On the other hand, cylindrical slide rules were typically about twice as expensive to produce as linear slide rules, and the provenances for the objects on this page indeed suggest that, in the main, only corporate and government offices could afford them. A number of the objects in this category were received with instruction manuals and advertising pamphlets, which may be viewed in the Index by Makers & Retailers. The collection includes multiple examples for several of the objects, as the 23 items below represent only eight different slide rules, half developed in Europe and half invented by Americans. The cylindrical slide rule by Edwin Thacher, a Pennsylvania railroad bridge designer, also illustrates the 19th-century shift in production from Europe to the United States, as originally William Ford Stanley's London firm made the entire instrument. Then, Keuffel and Esser of New York City began constructing the wooden drum and brass and wood stand while continuing to import the scales printed on paper and pasted around the drum. Finally, K&E developed its own dividing engine for printing the scales and henceforth manufactured the entire instrument in the United States.
"Slide Rules - Cylindrical Slide Rules" showing 1 items.
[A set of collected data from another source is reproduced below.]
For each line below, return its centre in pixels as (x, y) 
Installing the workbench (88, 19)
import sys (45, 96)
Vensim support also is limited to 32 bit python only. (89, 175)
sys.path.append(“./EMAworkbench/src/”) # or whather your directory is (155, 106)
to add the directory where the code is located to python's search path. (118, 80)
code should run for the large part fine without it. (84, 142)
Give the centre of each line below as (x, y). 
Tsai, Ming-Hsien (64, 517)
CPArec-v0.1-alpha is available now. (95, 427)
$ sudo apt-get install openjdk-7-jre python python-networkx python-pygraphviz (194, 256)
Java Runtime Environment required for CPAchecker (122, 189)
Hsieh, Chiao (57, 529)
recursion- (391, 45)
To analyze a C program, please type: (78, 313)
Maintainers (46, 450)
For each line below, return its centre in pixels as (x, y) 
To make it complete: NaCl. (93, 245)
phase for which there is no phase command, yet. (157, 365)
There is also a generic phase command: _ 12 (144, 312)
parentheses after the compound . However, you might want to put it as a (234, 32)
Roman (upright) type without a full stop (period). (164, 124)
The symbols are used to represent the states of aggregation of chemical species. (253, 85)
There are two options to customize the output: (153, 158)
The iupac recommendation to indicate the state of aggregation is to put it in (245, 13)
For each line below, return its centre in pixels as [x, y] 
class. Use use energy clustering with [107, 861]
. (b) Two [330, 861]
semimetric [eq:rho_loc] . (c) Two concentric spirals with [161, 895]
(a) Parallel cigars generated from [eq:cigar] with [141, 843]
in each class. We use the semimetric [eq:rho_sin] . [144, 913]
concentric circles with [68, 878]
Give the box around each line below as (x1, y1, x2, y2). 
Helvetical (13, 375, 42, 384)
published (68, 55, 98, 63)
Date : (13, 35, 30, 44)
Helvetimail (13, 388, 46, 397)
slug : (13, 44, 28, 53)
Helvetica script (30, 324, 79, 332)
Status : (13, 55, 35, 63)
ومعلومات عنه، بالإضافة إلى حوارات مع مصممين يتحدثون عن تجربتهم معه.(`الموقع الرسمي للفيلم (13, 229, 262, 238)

- This rule consists of an outer wooden cylinder that slides up and down and rotates. Two brass rings lined with felt are inside this cylinder. The cylinder is covered with paper marked with a single spiral logarithmic scale graduated into 7250 parts and having a length, according to the maker, of 500 inches (nearly 42 feet). Inside the outer cylinder is a longer wooden cylinder, covered with paper marked with decimal, conversion, and sine tables. A solid mahogany handle is at one end. A third cylinder of brass is inside the instrument. A brass index is screwed to the top of the handle. A second, longer brass index is screwed to the mahogany base and marked with a scale of equal parts used in finding logarithms.
- The tables on the middle cylinder include: decimal equivalents of feet and inches in feet; decimal equivalents of quarter weights and pounds in hundredweights; decimal equivalents of ounces and pounds in fractions of a pound; decimal equivalents of pounds, shillings, and pence in fractions of a pound; decimal equivalents of pence in shillings; days of the year as a fraction of the year; decimal equivalents of subunits of an acre; properties of various metals and woods; decimal equivalents of minutes of a degree in degrees; the Birmingham wire gauge; various conversion factors (mostly for weights and measures); and natural sines.
- The outer, sliding cylinder is marked near the top: FULLERS SPIRAL SLIDE RULE. Near the bottom is marked: ENTD. STATS. HALL; STANLEY, Maker, LONDON. The bottom is stamped: 1099. The top of the long brass index is engraved: 1099 (/) 98. According to Wayne Feely, these numbers indicate the instrument has serial number 1099 and was made in 1898.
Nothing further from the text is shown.